Monday, August 31, 2009
nothing much to update about lately so i'll just post this really old song which caught my attention recently after watching x factor (i think it's my first time hearing it).. the guy sang it really well.. it's a pretty meaningful song..
Dance With My Father by Luther Vandross
and i really love the video below :
i'm not allowed to embed the x factor video so here's the link to it : Click Here
p/s. getting lazier by the day.. trying my best to kick of my laziness.. there goes another week.. another couple of hours of misery in pengajian malaysia for the next two days..oh, and i love the cold weather =)
p/s/s. oh yes ! and i'm into watching x factor all of a sudden.. hehe.. but i still prefer britain's got talent which of all ages and a wider variety of talents..
Monday, August 24, 2009
i finally drove an automatic car.. ALONE.. today.. hehe..feels like an achievement though cause i actually had to learn the functions of P,R,D and N harder than learning what's 1 to 5 and R on the manual gear.. sounds dumb, i know.. who needs to learn how to drive an automatic car right? i do, and i'm not ashamed of it cause i feel proud to be a manual driver.. not boasting.. just proud..
the auto car i drove has a power steering too and i so don't wish to be pampered by the gear and the steering..it's much wider, more spacious, narrower view of the back which means, more blind spots!! thus, more concentration needed which leads to increase in loss of energy..LOL.. anyway, it's fun but i still prefer driving the old junk which i've always driven..

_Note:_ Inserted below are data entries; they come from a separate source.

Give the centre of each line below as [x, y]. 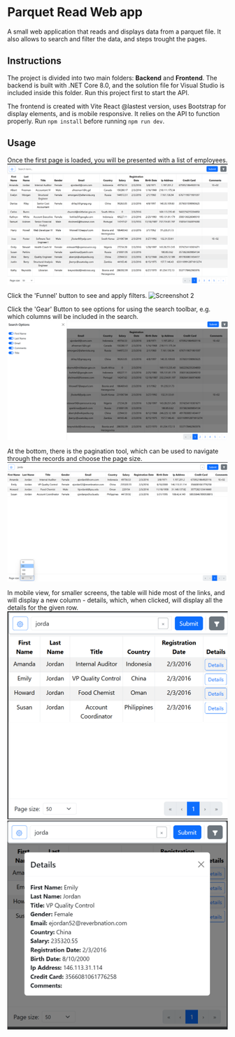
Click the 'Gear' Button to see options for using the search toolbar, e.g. [109, 309]
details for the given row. [43, 608]
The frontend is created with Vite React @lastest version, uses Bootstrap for [117, 106]
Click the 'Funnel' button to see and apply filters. [77, 295]
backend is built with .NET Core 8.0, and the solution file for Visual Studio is [116, 85]
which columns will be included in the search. [73, 316]
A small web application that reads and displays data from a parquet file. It [114, 31]
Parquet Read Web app [75, 12]
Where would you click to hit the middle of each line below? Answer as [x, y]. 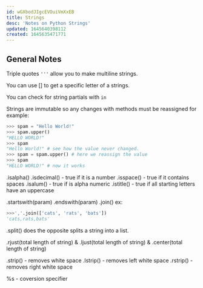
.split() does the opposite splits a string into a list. [68, 230]
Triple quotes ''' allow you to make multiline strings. [72, 73]
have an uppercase [30, 190]
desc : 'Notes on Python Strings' [48, 23]
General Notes [34, 59]
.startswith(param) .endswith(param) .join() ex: [65, 202]
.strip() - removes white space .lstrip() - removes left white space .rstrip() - [99, 260]
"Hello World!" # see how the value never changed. [73, 149]
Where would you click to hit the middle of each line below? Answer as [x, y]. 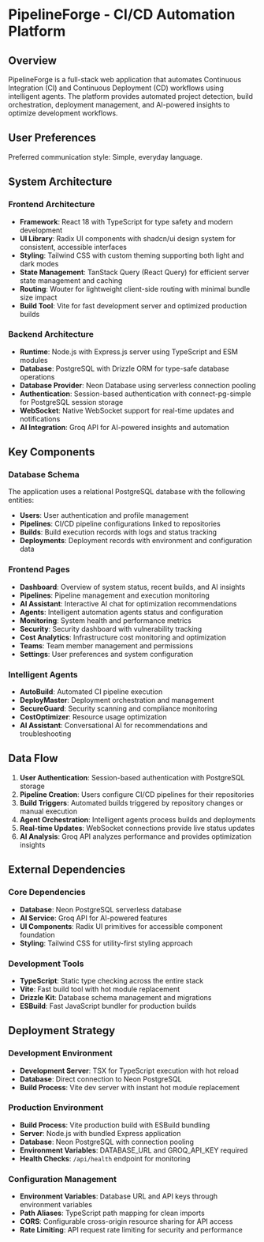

guess that's all for now.. there goes another "first time" which i consider an achievement.. hehe..till then !!
Friday, August 21, 2009
once, there lived two dogs at the other end of the road.. two really cute local breed dogs.. wallence which looked like a labrador retriever while another named isaac which looked like a polar bear..such cool names they had..
here's a picture of wallence :
that was when he was 2 to 3 months old i think? indeed far bigger than any other dogs his age..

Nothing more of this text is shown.